--- Exercise directions ---
Your output should be the lines below from the one with "provide a seamless" through the one with "Food is Free", copied exactly, pictures excluded.

--- Items listed in a dataset ---
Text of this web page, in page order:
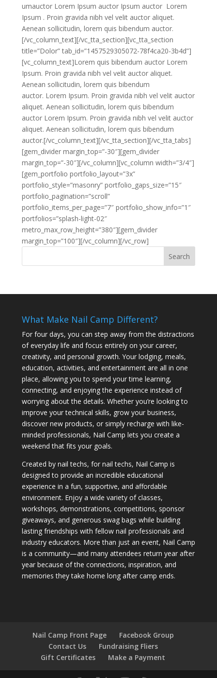
umauctor Lorem Ipsum auctor Ipsum auctor Lorem
Ipsum . Proin gravida nibh vel velit auctor aliquet.
Aenean sollicitudin, lorem quis bibendum auctor.
[/vc_column_text][/vc_tta_section][vc_tta_section
title=”Dolor” tab_id=”1457529305072-78f4ca20-3b4d”]
[vc_column_text]Lorem quis bibendum auctor Lorem
Ipsum. Proin gravida nibh vel velit auctor aliquet.
Aenean sollicitudin, lorem quis bibendum
auctor. Lorem Ipsum. Proin gravida nibh vel velit auctor
aliquet. Aenean sollicitudin, lorem quis bibendum
auctor Lorem Ipsum. Proin gravida nibh vel velit auctor
aliquet. Aenean sollicitudin, lorem quis bibendum
auctor.[/vc_column_text][/vc_tta_section][/vc_tta_tabs]
[gem_divider margin_top=”-30″][gem_divider
margin_top=”-30″][/vc_column][vc_column width=”3/4″]
[gem_portfolio portfolio_layout=”3x”
portfolio_style=”masonry” portfolio_gaps_size=”15″
portfolio_pagination=”scroll”
portfolio_items_per_page=”7″ portfolio_show_info=”1″
portfolios=”splash-light-02″
metro_max_row_height=”380″][gem_divider
margin_top=”100″][/vc_column][/vc_row]
What Make Nail Camp Different?
For four days, you can step away from the distractions
of everyday life and focus entirely on your career,
creativity, and personal growth. Your lodging, meals,
education, activities, and entertainment are all in one
place, allowing you to spend your time learning,
connecting, and enjoying the experience instead of
worrying about the details. Whether you’re looking to
improve your technical skills, grow your business,
discover new products, or simply recharge with like-
minded professionals, Nail Camp lets you create a
weekend that fits your goals.
Created by nail techs, for nail techs, Nail Camp is
designed to provide an incredible educational
experience in a fun, supportive, and affordable
environment. Enjoy a wide variety of classes,
workshops, demonstrations, competitions, sponsor
giveaways, and generous swag bags while building
lasting friendships with fellow nail professionals and
industry educators. More than just an event, Nail Camp
is a community—and many attendees return year after
year because of the connections, inspiration, and
memories they take home long after camp ends.
Nail Camp Front Page
Facebook Group
Contact Us
Fundraising Fliers
Gift Certificates
Make a Payment
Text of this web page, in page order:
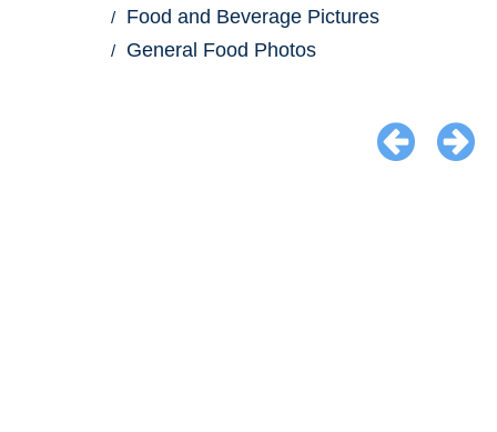
Food and Beverage Pictures
General Food Photos
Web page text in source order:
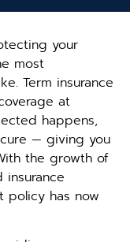
your
most
Term insurance
at
happens,
— giving you
the growth of
has now
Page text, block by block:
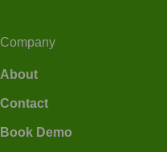
Company
About
Contact
Book Demo
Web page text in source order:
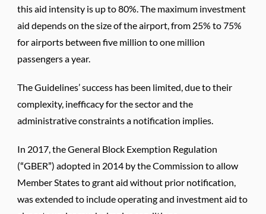
this aid intensity is up to 80%. The maximum investment
aid depends on the size of the airport, from 25% to 75%
for airports between five million to one million
passengers a year.
The Guidelines’ success has been limited, due to their
complexity, inefficacy for the sector and the
administrative constraints a notification implies.
In 2017, the General Block Exemption Regulation
(“GBER”) adopted in 2014 by the Commission to allow
Member States to grant aid without prior notification,
was extended to include operating and investment aid to
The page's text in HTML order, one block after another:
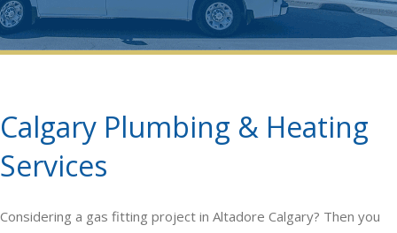
Calgary Plumbing & Heating
Services
Considering a gas fitting project in Altadore Calgary? Then you
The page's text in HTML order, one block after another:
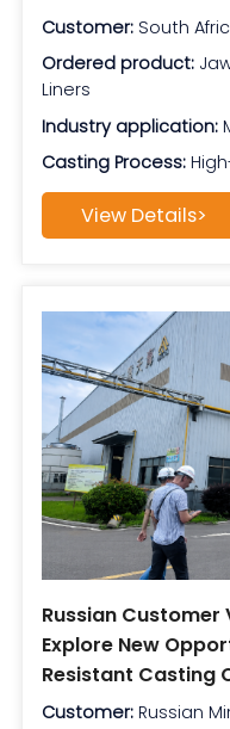
Customer: South
Ordered product:
Liners
Industry application:
Casting Process:
View Details>
Russian Customer
Explore New
Resistant Casting
Customer: Russian
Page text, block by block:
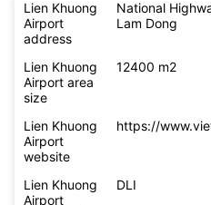
Lien Khuong
Airport
address
National
Lam Dong
Lien Khuong
Airport area
size
12400 m2
Lien Khuong
Airport
website
https://
Lien Khuong
Airport
DLI
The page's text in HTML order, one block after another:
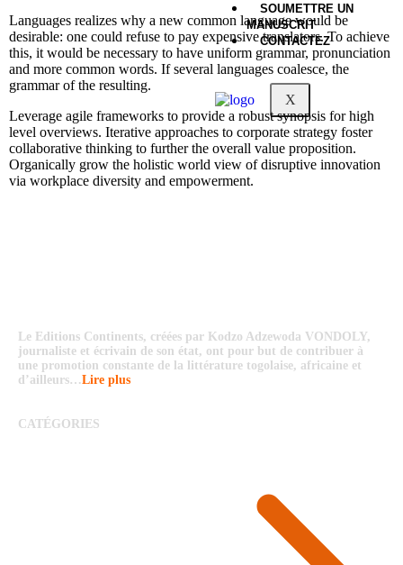
SOUMETTRE UN
MANUSCRIT
CONTACTEZ
X
Languages realizes why a new common language would be
desirable: one could refuse to pay expensive translators. To achieve
this, it would be necessary to have uniform grammar, pronunciation
and more common words. If several languages coalesce, the
grammar of the resulting.
Leverage agile frameworks to provide a robust synopsis for high
level overviews. Iterative approaches to corporate strategy foster
collaborative thinking to further the overall value proposition.
Organically grow the holistic world view of disruptive innovation
via workplace diversity and empowerment.
Le Editions Continents, créées par Kodzo Adzewoda VONDOLY,
journaliste et écrivain de son état, ont pour but de contribuer à
une promotion constante de la littérature togolaise, africaine et
d’ailleurs…Lire plus
CATÉGORIES
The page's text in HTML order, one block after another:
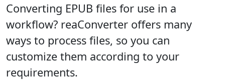
Converting EPUB files for use in a
workflow? reaConverter offers many
ways to process files, so you can
customize them according to your
requirements.
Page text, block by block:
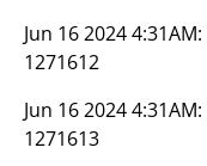
Jun 16 2024 4:31AM:
1271612
Jun 16 2024 4:31AM:
1271613
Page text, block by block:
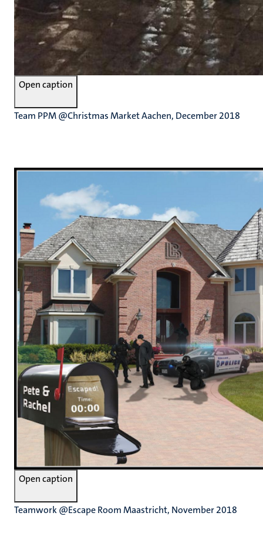
Open caption
Team PPM @Christmas Market Aachen, December 2018
Open caption
Teamwork @Escape Room Maastricht, November 2018
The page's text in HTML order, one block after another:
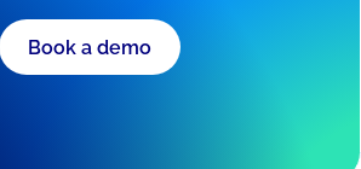
Book a demo
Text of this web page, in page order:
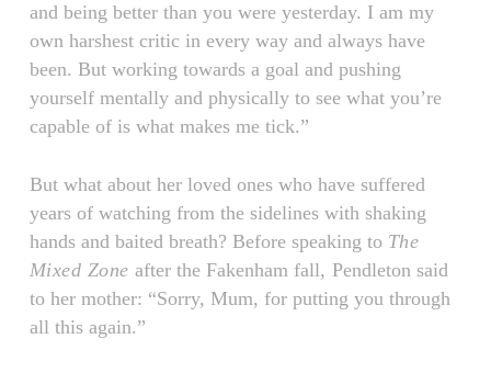
and being better than you were yesterday. I am my
own harshest critic in every way and always have
been. But working towards a goal and pushing
yourself mentally and physically to see what you’re
capable of is what makes me tick.”
But what about her loved ones who have suffered
years of watching from the sidelines with shaking
hands and baited breath? Before speaking to The
Mixed Zone after the Fakenham fall, Pendleton said
to her mother: “Sorry, Mum, for putting you through
all this again.”
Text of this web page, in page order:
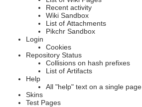
Recent activity
Wiki Sandbox
List of Attachments
Pikchr Sandbox
Login
Cookies
Repository Status
Collisions on hash prefixes
List of Artifacts
Help
All "help" text on a single page
Skins
Test Pages
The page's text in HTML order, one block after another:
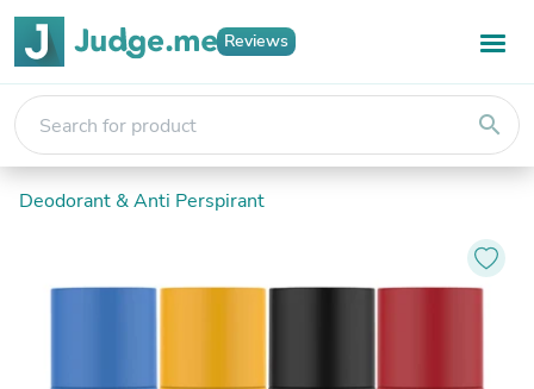
Reviews
search
Deodorant & Anti Perspirant
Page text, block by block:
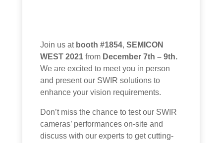
Join us at booth #1854,SEMICON
WEST 2021 from December 7th – 9th.
We are excited to meet you in person
and present our SWIR solutions to
enhance your vision requirements.
Don’t miss the chance to test our SWIR
cameras’ performances on-site and
discuss with our experts to get cutting-
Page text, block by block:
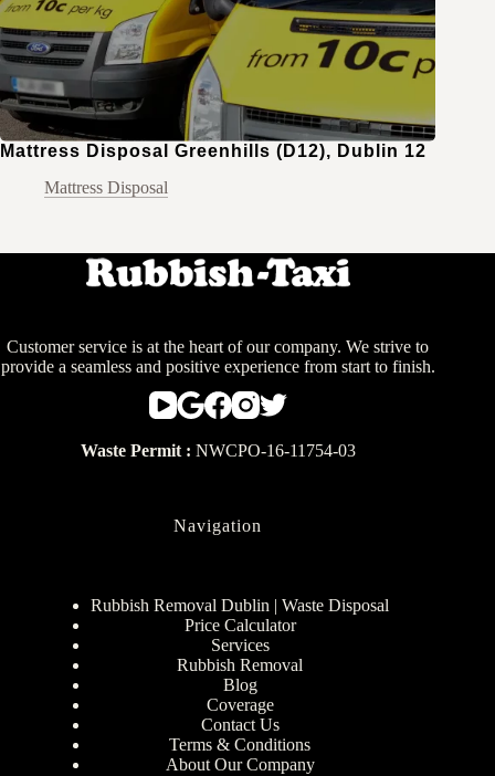
Mattress Disposal Greenhills (D12), Dublin 12
Mattress Disposal
Customer service is at the heart of our company. We strive to
provide a seamless and positive experience from start to finish.
Waste Permit : NWCPO-16-11754-03
Navigation
Rubbish Removal Dublin | Waste Disposal
Price Calculator
Services
Rubbish Removal
Blog
Coverage
Contact Us
Terms & Conditions
About Our Company
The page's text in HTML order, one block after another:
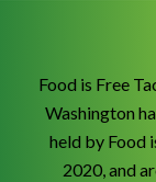
Food is Free
Washington
held by Food
2020, and
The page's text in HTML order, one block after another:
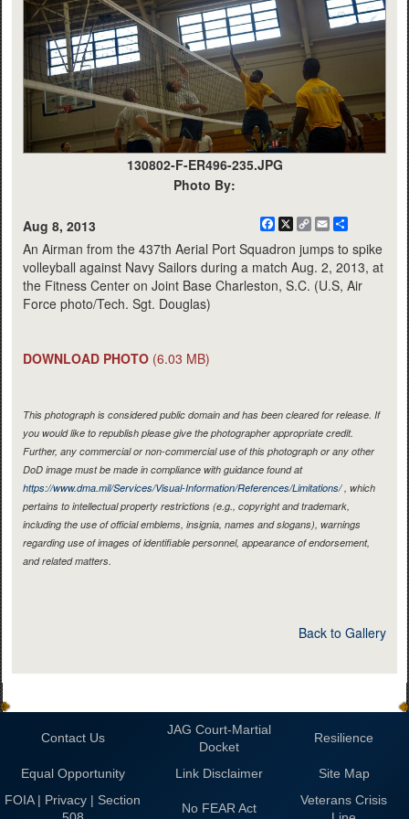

--- Output of the task ---
provide a seamless and positive experience from start to finish.
Waste Permit : NWCPO-16-11754-03
Navigation
Rubbish Removal Dublin | Waste Disposal
Price Calculator
Services
Rubbish Removal
Blog
Coverage
Contact Us
Terms & Conditions
About Our Company
The page's text in HTML order, one block after another:
Food is Free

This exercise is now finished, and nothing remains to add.